[TASK INSTRUCTIONS] Copy, word for word, the lines of the entries below between the one with "Panel D of Table" and the one with "In Table [TAB_scenario]", inclusive, and leave out everything else.

[MATERIAL FOR THIS TASK]

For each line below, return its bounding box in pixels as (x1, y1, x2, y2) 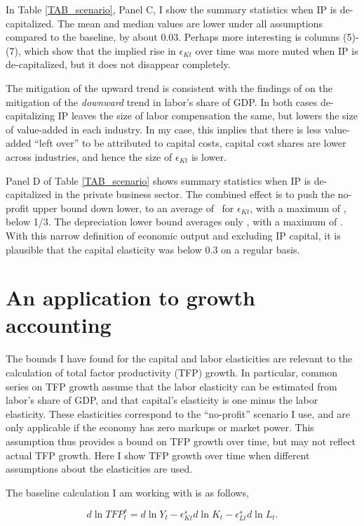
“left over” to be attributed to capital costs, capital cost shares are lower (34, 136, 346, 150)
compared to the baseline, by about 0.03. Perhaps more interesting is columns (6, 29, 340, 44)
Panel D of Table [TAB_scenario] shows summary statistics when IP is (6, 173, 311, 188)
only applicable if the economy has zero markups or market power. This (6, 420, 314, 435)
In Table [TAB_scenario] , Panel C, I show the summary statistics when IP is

---

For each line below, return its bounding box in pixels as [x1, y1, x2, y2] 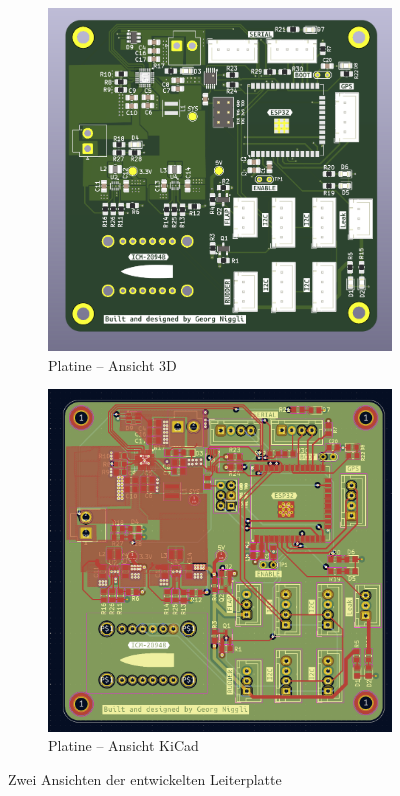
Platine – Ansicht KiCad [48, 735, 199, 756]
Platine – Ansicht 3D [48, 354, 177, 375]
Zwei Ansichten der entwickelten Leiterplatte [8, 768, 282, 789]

---

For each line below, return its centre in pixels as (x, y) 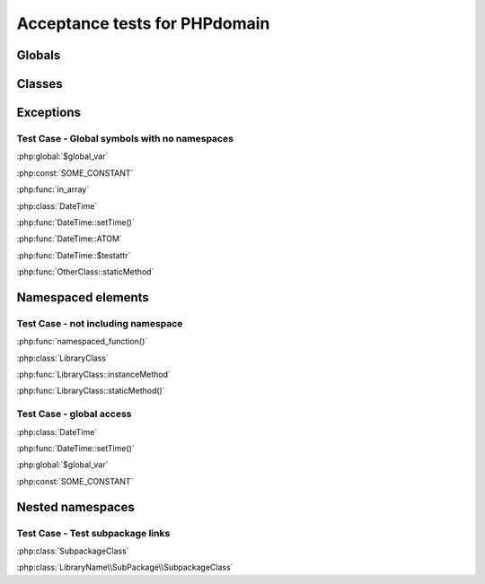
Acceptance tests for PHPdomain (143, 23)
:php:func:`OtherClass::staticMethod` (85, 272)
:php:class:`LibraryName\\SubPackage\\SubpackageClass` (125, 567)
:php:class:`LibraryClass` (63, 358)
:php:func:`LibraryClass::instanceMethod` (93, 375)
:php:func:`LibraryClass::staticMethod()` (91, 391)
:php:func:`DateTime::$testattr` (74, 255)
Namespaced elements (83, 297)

[TASK ANSWER]
Panel D of Table [TAB_scenario] shows summary statistics when IP is (6, 173, 311, 188)
only applicable if the economy has zero markups or market power. This (6, 420, 314, 435)
In Table [TAB_scenario] , Panel C, I show the summary statistics when IP is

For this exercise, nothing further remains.